Buona cucina a tutti!

Julia C.

Antipasti · Ricette vegetariane

Ricetta vegan: Caponatina di zucca

Novembre volge al termine, ma mi sembra ieri che ero in viaggio in America a vedere posti meravigliosi e a godermi mi marito. Mi sembra ieri che ho iniziato il mio dottorato con tanto entusiasmo, ma invece tra un mese sarà Natale. Il primo in cui potrò farmi un regalo col mio primo stipendio! Leggevo qualche giorno fa un blog in cui c’era un post a proposito del fatto di trovare il lavoro che piace e ammetto che è sempre più difficile…mi sono ritrovata a riflettere su questo e ho realizzato che sono una delle poche fortunate che ha trovato il lavoro che le piace e che la mattina si alza con la voglia di andare a lavorare!

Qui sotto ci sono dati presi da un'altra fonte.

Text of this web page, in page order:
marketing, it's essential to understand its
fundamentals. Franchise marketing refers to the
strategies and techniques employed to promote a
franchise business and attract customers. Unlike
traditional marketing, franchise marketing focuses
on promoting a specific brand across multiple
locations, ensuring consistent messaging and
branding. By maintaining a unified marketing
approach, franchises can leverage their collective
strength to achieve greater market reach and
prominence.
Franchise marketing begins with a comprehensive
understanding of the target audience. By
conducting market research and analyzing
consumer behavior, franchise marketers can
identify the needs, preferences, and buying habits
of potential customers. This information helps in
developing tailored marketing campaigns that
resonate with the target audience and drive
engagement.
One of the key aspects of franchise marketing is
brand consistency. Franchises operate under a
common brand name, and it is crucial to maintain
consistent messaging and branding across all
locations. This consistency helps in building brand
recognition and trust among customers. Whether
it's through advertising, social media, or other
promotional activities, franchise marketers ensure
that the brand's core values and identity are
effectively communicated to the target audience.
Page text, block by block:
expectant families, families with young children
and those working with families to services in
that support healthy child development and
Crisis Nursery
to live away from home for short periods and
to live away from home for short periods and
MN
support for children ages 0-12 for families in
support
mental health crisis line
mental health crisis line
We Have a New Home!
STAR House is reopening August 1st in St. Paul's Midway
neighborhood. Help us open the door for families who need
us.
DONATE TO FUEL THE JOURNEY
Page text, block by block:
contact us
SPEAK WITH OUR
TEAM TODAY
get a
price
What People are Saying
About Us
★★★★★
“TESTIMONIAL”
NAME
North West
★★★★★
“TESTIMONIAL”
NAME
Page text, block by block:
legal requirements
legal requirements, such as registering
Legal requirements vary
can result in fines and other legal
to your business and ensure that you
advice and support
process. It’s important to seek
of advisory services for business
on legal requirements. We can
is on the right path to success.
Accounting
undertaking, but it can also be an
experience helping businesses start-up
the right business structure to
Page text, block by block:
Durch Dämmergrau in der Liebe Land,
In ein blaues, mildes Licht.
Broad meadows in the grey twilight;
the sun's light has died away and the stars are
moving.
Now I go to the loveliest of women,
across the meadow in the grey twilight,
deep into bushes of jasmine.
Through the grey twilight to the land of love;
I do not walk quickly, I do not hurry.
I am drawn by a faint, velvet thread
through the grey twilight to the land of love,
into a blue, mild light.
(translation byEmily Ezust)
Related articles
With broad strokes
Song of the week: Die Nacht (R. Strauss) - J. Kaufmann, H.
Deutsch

Ho trovato questa ricetta in un numero di febbraio 2012 di nota rivista di cucina e ho voluto subito riprodurla perchè è un modo diverso ed originale di mangiare la zucca; un ortaggio che adoro in tutti i modi: dalla semplice crema con un pò di brodo vegetale ai più elaborati gnocchi o ravioli con amaretto. Ho apportato delle modifiche perchè alcuni ingredienti mi sembravano eccessivi in quantità e alcuni li ho omessi perchè non li gradisco (sedano e uvetta), ma se a voi piacciono metteteli perchè la ricetta li prevede.

Alcune ricette le seguo alla lettera, ma altre, sulla base della mia esperienza cerco di ottimizzarle: in questo caso prevedevano 700 ml di aceto di mele per 700 gr di zucca, ma ritengo che poi si senta troppo il gusto di aceto. Io ho messo due cucchiai per 300 gr di zucca!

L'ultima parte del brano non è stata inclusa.